How racial bias can sink an algorithm’s effectiveness

Researchers have detected racial bias in an algorithm commonly used by health systems to make decisions about patient care, according to a new study published in Science.

The algorithm, the study’s authors explained, is deployed throughout the United States to evaluate patient needs.

“Large health systems and payers rely on this algorithm to target patients for ‘high-risk care management’ programs,” wrote Ziad Obermeyer, MD, school of public health at the University of California, Berkeley, and colleagues. “These programs seek to improve the care of patients with complex health needs by providing additional resources, including greater attention from trained providers, to help ensure that care is well coordinated. Most health systems use these programs as the cornerstone of population health management efforts, and they are widely considered effective at improving outcomes and satisfaction while reducing costs.”

While studying the algorithm—which the team noted does not specifically track race—Obermeyer et al. found its predictions are focused on health costs such as insurance claims more than health needs. Black patients generate “lesser medical expenses, conditional on health, even when we account for specific comorbidities,” which means accurate predictions of costs are going to automatically contain a certain amount of racial bias.

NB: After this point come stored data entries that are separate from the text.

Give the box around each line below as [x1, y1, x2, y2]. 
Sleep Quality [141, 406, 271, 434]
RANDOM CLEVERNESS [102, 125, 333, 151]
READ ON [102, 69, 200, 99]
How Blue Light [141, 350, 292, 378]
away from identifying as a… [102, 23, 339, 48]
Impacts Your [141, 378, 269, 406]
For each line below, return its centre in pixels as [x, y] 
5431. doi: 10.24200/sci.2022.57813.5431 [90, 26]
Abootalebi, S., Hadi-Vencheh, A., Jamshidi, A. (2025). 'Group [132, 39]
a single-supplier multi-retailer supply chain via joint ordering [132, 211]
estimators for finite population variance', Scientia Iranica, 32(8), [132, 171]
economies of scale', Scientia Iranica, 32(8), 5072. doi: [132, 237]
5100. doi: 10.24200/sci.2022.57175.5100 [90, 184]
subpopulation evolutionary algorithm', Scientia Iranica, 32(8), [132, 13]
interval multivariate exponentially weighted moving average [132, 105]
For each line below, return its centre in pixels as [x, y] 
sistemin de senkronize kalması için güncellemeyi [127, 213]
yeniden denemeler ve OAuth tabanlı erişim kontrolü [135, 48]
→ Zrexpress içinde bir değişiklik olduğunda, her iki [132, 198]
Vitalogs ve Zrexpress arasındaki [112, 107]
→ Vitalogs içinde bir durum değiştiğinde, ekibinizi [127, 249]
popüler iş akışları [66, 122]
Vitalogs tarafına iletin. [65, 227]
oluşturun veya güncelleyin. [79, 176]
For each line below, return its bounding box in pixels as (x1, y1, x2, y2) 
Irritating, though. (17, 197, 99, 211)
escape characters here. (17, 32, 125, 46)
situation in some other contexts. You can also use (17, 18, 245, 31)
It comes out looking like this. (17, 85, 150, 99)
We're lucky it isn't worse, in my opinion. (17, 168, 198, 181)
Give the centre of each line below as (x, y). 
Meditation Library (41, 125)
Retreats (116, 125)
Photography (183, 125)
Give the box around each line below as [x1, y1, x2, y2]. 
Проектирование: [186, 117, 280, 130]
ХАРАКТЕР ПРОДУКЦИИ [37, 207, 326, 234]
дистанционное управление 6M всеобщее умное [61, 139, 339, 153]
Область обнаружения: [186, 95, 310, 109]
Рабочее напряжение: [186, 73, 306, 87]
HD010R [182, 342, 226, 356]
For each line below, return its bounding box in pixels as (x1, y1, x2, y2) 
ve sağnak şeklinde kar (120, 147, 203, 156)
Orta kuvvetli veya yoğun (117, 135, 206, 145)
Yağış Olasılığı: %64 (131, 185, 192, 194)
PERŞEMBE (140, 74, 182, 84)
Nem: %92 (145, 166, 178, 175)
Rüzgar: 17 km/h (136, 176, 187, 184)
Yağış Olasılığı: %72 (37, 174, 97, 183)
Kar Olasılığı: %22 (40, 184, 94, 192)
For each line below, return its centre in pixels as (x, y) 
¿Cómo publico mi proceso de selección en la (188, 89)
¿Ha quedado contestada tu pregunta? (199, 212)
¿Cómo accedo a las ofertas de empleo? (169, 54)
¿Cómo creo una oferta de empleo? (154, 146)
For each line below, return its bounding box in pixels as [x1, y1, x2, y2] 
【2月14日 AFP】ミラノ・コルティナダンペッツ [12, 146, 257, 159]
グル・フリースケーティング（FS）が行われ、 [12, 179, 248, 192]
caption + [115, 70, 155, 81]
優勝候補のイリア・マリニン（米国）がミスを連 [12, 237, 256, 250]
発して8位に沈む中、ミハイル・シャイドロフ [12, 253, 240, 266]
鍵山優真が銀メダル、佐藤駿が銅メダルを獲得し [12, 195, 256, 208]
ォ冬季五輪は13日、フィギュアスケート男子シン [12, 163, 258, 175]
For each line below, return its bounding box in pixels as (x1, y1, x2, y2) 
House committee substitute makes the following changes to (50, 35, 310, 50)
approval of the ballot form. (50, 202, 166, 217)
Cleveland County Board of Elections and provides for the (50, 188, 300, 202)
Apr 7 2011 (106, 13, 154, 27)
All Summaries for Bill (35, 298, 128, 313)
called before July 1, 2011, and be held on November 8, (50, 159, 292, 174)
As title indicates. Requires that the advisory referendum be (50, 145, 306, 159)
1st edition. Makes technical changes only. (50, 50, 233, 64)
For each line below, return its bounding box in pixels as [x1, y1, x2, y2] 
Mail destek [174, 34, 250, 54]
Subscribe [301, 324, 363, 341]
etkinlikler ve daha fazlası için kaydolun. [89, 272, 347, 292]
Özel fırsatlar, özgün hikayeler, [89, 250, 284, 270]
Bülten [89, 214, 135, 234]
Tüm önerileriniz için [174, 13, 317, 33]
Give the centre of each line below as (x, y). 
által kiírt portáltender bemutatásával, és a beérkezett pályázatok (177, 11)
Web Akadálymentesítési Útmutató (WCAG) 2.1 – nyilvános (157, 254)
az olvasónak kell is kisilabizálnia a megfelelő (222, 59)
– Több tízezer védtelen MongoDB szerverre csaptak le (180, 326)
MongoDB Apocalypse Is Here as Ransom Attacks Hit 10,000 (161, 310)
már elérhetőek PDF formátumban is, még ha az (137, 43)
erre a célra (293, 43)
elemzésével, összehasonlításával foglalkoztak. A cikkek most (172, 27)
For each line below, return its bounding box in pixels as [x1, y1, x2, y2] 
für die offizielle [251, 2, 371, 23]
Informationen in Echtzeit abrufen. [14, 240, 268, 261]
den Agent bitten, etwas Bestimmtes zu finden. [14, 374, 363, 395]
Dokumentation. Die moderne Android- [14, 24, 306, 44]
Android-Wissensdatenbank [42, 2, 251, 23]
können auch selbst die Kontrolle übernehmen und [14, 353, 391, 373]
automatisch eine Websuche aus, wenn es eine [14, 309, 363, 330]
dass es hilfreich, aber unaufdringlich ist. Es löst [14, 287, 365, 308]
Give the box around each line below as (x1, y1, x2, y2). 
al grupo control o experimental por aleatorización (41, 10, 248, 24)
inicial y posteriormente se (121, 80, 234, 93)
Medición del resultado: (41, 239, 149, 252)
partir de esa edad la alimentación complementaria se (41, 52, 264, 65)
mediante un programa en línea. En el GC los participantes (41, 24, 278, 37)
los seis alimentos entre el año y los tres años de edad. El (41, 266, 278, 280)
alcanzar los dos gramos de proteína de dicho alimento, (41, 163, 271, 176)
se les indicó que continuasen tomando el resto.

Correcting this unintentional issue, the authors noted, could increase the percentage of black patients receiving additional help thanks to the algorithm from 17.7% to 46.5%. So they worked to find a solution. And by retraining the algorithm to focus on a combination of health and cost instead of just future costs, the researchers achieved an 84% reduction in bias. They are continuing this work into the future, “establishing an ongoing (unpaid) collaboration” to make the algorithm even more effective.   

“These results suggest that label biases are fixable,” the authors wrote. “Changing the procedures by which we fit algorithms (for instance, by using a new statistical technique for decorrelating predictors with race or other similar solutions) is not required. Rather, we must change the data we feed the algorithm—specifically, the labels we give it.”